Another by-product of water scarcity is the lack of access by regular people.

Regular People Without Access to Clean Water.

Currently, there are around 1.1 billion people on the planet who don’t have much access to clean water. For this reason, vulnerable people in these circumstances are more likely to suffer water-borne illnesses.

Moreover, as the size of the world’s population continues to grow, and the amount of water we have has shrunk, people will have fewer chances to get clean water. Without water, there can’t be food.

Lack of Food

By the year 2050, the world’s population is supposed to balloon to 9.6 billion, and without water, we can’t grow enough food for all of the people in the most vulnerable nations.

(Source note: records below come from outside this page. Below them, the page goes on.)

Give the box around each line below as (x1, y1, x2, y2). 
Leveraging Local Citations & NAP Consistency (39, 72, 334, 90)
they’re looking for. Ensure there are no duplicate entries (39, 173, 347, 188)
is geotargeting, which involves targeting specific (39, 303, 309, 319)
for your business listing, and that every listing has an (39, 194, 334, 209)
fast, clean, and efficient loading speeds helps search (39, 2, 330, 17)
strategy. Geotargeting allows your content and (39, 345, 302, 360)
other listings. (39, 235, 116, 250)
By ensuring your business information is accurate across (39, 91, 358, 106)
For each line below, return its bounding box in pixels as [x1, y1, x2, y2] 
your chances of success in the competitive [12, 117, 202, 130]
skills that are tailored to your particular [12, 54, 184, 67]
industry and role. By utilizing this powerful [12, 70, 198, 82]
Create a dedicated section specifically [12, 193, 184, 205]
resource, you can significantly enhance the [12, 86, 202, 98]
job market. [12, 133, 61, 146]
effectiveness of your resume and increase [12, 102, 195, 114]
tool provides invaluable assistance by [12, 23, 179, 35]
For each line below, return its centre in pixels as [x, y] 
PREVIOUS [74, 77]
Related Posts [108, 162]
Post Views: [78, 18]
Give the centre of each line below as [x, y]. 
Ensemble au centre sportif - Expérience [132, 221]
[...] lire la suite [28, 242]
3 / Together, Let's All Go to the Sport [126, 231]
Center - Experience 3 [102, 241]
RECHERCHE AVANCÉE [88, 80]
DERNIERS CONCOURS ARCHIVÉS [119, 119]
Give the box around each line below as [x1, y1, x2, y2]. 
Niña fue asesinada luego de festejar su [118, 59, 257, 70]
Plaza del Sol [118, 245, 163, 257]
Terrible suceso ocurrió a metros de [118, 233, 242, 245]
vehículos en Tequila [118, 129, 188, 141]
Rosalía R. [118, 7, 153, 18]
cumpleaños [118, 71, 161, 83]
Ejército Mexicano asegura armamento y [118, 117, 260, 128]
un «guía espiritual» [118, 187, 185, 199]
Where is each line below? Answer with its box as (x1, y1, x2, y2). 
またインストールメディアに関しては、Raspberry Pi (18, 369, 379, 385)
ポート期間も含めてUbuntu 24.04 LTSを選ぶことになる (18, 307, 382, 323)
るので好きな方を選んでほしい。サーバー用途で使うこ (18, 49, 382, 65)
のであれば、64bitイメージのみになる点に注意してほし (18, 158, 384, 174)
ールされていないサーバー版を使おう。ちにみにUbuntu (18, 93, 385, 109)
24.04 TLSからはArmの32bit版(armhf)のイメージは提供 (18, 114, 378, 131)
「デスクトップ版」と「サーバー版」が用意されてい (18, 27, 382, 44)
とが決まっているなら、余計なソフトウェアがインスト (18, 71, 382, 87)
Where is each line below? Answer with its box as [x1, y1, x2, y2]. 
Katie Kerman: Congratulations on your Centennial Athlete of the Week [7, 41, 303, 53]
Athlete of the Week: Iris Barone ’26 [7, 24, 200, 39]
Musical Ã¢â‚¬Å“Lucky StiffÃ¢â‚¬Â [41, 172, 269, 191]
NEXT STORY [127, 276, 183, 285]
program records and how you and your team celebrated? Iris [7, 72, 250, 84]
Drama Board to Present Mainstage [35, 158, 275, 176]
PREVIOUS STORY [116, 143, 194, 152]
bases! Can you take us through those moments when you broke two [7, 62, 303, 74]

On the other hand, experts have argued that it isn’t that we don’t have enough water to grow food, but instead, it’s the way in which we distribute and use our supply that has the most deleterious effects.

The United Nations claims that unrest, war, political turmoil, and terrorism, could be a by-product of not having enough food. To adjust to the world’s population size, the world’s food production needs to increase by 60%.

As noted earlier, agriculture currently uses around 70% of the world’s freshwater supply, and this will only increase as time goes by.

Lack of Energy

Water is used for almost everything human beings do on a daily basis, from cooking, cleaning, manufacturing, and creating all kinds of products, including clothing.

Water is also a necessity in the process for meeting energy demands, including fossil fuels. In the year 2010, the United States’ thermoelectric power plants used up 38% of the freshwater withdrawals.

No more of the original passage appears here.